Mais l’histoire ne s’arrête pas là : profitant d’une disposition insérée par le lobby du chalut dans ce règlement européen, la France déroge depuis des années au droit européen pour autoriser le chalutage au gangui sur les herbiers de posidonie.
La pêche au gangui, qui consiste à tracter un filet sur les fonds marins, y compris sur les herbiers de posidonie, détruit tout sur son passage.

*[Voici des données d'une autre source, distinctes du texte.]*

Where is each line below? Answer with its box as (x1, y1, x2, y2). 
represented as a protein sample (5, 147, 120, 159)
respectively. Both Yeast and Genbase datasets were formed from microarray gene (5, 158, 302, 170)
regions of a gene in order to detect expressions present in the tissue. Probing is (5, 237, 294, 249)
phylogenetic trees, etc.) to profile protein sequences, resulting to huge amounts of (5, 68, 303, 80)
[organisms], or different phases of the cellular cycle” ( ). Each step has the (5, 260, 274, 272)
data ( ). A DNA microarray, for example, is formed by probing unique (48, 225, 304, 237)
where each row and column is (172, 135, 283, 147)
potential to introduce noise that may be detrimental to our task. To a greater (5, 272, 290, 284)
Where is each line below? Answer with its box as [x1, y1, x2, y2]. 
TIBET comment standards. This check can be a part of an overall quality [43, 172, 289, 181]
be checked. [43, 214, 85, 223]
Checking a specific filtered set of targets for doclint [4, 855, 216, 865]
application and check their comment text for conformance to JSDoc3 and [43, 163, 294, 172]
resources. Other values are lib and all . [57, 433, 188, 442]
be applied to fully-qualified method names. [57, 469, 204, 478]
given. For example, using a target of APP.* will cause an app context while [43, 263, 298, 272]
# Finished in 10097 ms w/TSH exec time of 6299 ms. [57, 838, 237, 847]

Mais alors que cette technique de pêche, spécifique à la Méditerranée, est en perte de vitesse, la France a obtenu de la Commission européenne une nouvelle dérogation le 23 mai 2024 pour permettre à 7 navires utilisant le gangui de continuer à pêcher spécifiquement au-dessus des herbiers de posidonies dans les aires marines protégées de la rade d’Hyères et du Parc national de Port-Cros.

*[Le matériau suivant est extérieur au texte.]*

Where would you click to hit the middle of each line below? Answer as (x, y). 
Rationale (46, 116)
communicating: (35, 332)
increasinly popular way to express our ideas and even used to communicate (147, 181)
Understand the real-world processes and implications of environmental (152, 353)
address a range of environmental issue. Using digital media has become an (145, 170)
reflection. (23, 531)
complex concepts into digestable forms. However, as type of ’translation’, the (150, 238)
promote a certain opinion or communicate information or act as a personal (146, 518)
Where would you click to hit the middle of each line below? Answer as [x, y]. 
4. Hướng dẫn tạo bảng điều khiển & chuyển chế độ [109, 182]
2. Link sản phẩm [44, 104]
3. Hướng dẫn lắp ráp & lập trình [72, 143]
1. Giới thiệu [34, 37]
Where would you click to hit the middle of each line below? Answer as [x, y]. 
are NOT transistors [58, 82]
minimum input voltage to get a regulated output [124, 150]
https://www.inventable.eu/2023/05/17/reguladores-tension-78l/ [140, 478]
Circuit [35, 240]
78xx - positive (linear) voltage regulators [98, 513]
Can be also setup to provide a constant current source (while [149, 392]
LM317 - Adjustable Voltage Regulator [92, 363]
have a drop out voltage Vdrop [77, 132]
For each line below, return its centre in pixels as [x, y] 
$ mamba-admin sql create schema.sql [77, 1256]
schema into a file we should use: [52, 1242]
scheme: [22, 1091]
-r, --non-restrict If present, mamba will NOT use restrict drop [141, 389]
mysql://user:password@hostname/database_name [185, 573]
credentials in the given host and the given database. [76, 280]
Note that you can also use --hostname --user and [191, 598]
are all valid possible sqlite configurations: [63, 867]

Cette dérogation, en plus d’aller à rebours de toutes les recommandations scientifiques en exploitant un vide juridique instauré par le lobby du chalut il y a 18 ans, est parfaitement illégale puisqu’elle contrevient au droit européen qui interdit explicitement le chalutage dans les aires marines protégées désignées au titre de la protection des posidonies, du maërl et des coraux, comme c’est le cas pour la zone Natura 2000 de la rade d’Hyères et pour le Parc national de Port-Cros.
Face à l’urgence climatique et écologique, BLOOM engage une procédure auprès de la Commission européenne pour faire annuler cette dérogation afin que les dispositions relatives à la protection des écosystèmes vulnérables de Méditerranée ne servent pas seulement de vitrine à l’UE, mais qu’elles soient réellement appliquées et respectées.
Il est en effet inconcevable que la France obtienne encore et toujours, avec la complicité de l’administration européenne, des dérogations qui compromettent des écosystèmes fragiles censés être protégés.
Car la France, consciente de l’effet néfaste du chalutage sur les écosystèmes marins, a déjà interdit la pêche au gangui dans le cœur du parc de Port-Cros. Mais la France souhaite que cette activité, « exercée traditionnellement au-dessus des prairies de posidonies », se poursuive dans le reste de la rade d’Hyères et du Parc national de Port-Cros. Une demande à laquelle la Commission européenne a donné, contre toute attente, une suite favorable au motif que « le risque de compromettre les objectifs de conservation des prairies de posidonies (Posidonia oceanica) en raison de la pêche au gangui est modéré ». Et d’ajouter, au mépris des mesures de protection que l’UE a elle-même pris pour protéger les écosystèmes de Méditerranée, que « la pêche n’a pas d’incidence significative sur l’environnement marin ».
Ce tour de passe-passe administratif entre la France et la Commission européenne, à l’œuvre depuis plus de dix ans pour perpétuer une activité destructrice, et qui balaie d’un revers de main la littérature scientifique abondante démontrant le bilan dévastateur du chalutage sur les plans écologiques, économiques et sociaux, doit maintenant cesser.
Dans moins d’un an, la France accueillera à Nice, sur les rives de la Méditerranée, la Conférences des Nations unies sur l’océan. Au cours des dernières années, le gouvernement s’est évertué à maintenir envers et contre tout le statu quo d’une politique antiécologique. Comme le soulignaient plus de 260 chercheurs spécialistes des sciences de l’océan en avril dernier, « malgré les menaces que l’humanité fait peser sur son environnement, le gouvernement tient des discours déconnectés du réel et pratique la course de lenteur ». La France s’est engagée auprès de la Commission européenne à ne pas prolonger cette dérogation au-delà de mai 2025. Mais nous ne pourrons pas nous contenter, à Nice, d’un plan pour la sauvegarde de la posidonie se bornant à mettre fin à une pratique illégale.
A l’heure où le Haut conseil pour le climat rappelle que « la réponse de la France au changement climatique doit monter en puissance », l’urgence est à engager des réformes structurelles pour respecter le droit européen, protéger effectivement les écosystèmes vulnérables, interdire le chalutage dans l’ensemble des aires marines protégées françaises, et engager une véritable transition écologique du secteur.